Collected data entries
%%
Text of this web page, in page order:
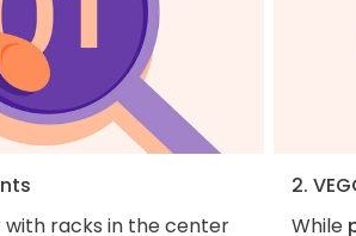
racks in the center
2.
While
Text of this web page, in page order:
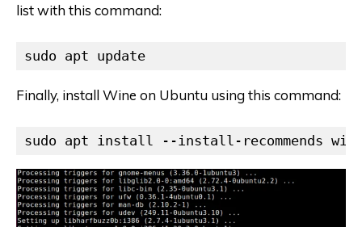
list with this command:
sudo apt update
Finally, install Wine on Ubuntu using this command:
sudo apt install --install-recommends
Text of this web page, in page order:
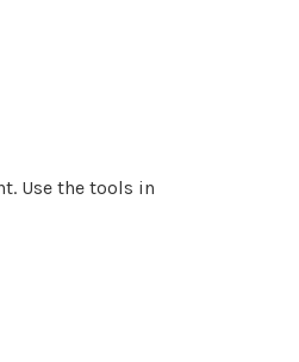
Use the tools in
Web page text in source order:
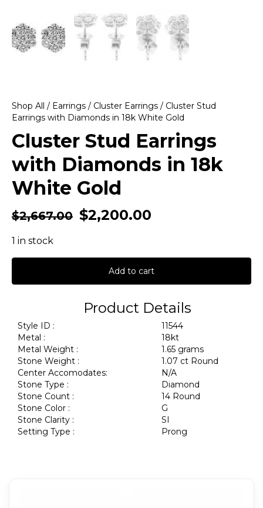
Shop All / Earrings / Cluster Earrings / Cluster Stud
Earrings with Diamonds in 18k White Gold
Cluster Stud Earrings
with Diamonds in 18k
White Gold
$2,667.00 $2,200.00
1 in stock
Add to cart
Product Details
Style ID :
11544
Metal :
18kt
Metal Weight :
1.65 grams
Stone Weight :
1.07 ct Round
Center Accomodates:
N/A
Stone Type :
Diamond
Stone Count :
14 Round
Stone Color :
G
Stone Clarity :
SI
Setting Type :
Prong
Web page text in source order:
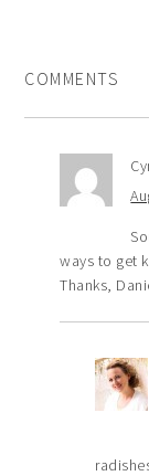
COMMENTS
ways to get
Thanks,
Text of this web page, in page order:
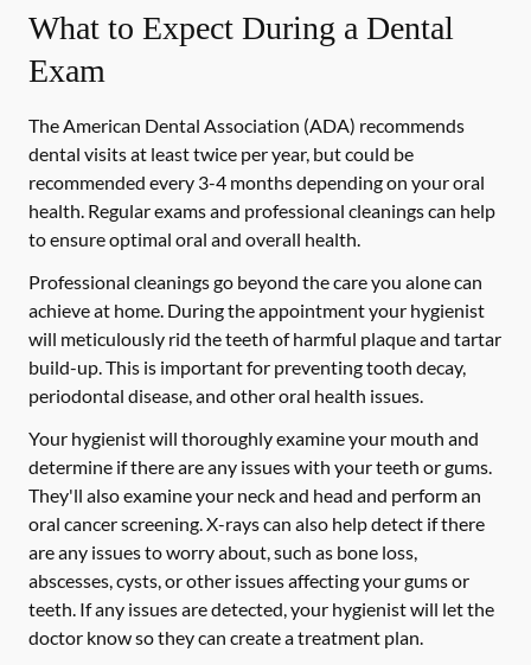
What to Expect During a Dental
Exam
The American Dental Association (ADA) recommends
dental visits at least twice per year, but could be
recommended every 3-4 months depending on your oral
health. Regular exams and professional cleanings can help
to ensure optimal oral and overall health.
Professional cleanings go beyond the care you alone can
achieve at home. During the appointment your hygienist
will meticulously rid the teeth of harmful plaque and tartar
build-up. This is important for preventing tooth decay,
periodontal disease, and other oral health issues.
Your hygienist will thoroughly examine your mouth and
determine if there are any issues with your teeth or gums.
They'll also examine your neck and head and perform an
oral cancer screening. X-rays can also help detect if there
are any issues to worry about, such as bone loss,
abscesses, cysts, or other issues affecting your gums or
teeth. If any issues are detected, your hygienist will let the
doctor know so they can create a treatment plan.
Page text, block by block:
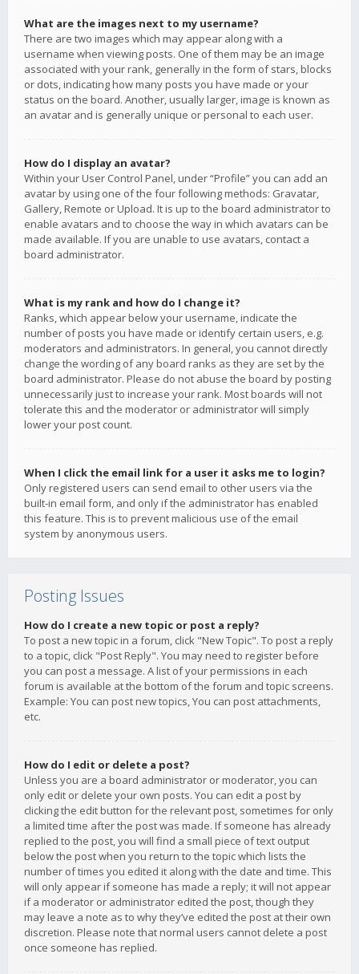
What are the images next to my username?
There are two images which may appear along with a
username when viewing posts. One of them may be an image
associated with your rank, generally in the form of stars, blocks
or dots, indicating how many posts you have made or your
status on the board. Another, usually larger, image is known as
an avatar and is generally unique or personal to each user.
How do I display an avatar?
Within your User Control Panel, under “Profile” you can add an
avatar by using one of the four following methods: Gravatar,
Gallery, Remote or Upload. It is up to the board administrator to
enable avatars and to choose the way in which avatars can be
made available. If you are unable to use avatars, contact a
board administrator.
What is my rank and how do I change it?
Ranks, which appear below your username, indicate the
number of posts you have made or identify certain users, e.g.
moderators and administrators. In general, you cannot directly
change the wording of any board ranks as they are set by the
board administrator. Please do not abuse the board by posting
unnecessarily just to increase your rank. Most boards will not
tolerate this and the moderator or administrator will simply
lower your post count.
When I click the email link for a user it asks me to login?
Only registered users can send email to other users via the
built-in email form, and only if the administrator has enabled
this feature. This is to prevent malicious use of the email
system by anonymous users.
Posting Issues
How do I create a new topic or post a reply?
To post a new topic in a forum, click "New Topic". To post a reply
to a topic, click "Post Reply". You may need to register before
you can post a message. A list of your permissions in each
forum is available at the bottom of the forum and topic screens.
Example: You can post new topics, You can post attachments,
etc.
How do I edit or delete a post?
Unless you are a board administrator or moderator, you can
only edit or delete your own posts. You can edit a post by
clicking the edit button for the relevant post, sometimes for only
a limited time after the post was made. If someone has already
replied to the post, you will find a small piece of text output
below the post when you return to the topic which lists the
number of times you edited it along with the date and time. This
will only appear if someone has made a reply; it will not appear
if a moderator or administrator edited the post, though they
may leave a note as to why they’ve edited the post at their own
discretion. Please note that normal users cannot delete a post
once someone has replied.
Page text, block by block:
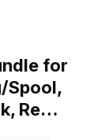
for
Spool,
Re…
%%
■ **EXERCISE REQUIREMENTS**: Copy the records above exactly, from the first line through the line containing "The American Dental", and leave out the pictures.

■ **RESPONSE TO THE TASK**:
Text of this web page, in page order:
racks in the center
2.
While
Text of this web page, in page order:
list with this command:
sudo apt update
Finally, install Wine on Ubuntu using this command:
sudo apt install --install-recommends
Text of this web page, in page order:
Use the tools in
Web page text in source order:
Shop All / Earrings / Cluster Earrings / Cluster Stud
Earrings with Diamonds in 18k White Gold
Cluster Stud Earrings
with Diamonds in 18k
White Gold
$2,667.00 $2,200.00
1 in stock
Add to cart
Product Details
Style ID :
11544
Metal :
18kt
Metal Weight :
1.65 grams
Stone Weight :
1.07 ct Round
Center Accomodates:
N/A
Stone Type :
Diamond
Stone Count :
14 Round
Stone Color :
G
Stone Clarity :
SI
Setting Type :
Prong
Web page text in source order:
COMMENTS
ways to get
Thanks,
Text of this web page, in page order:
What to Expect During a Dental
Exam
The American Dental Association (ADA) recommends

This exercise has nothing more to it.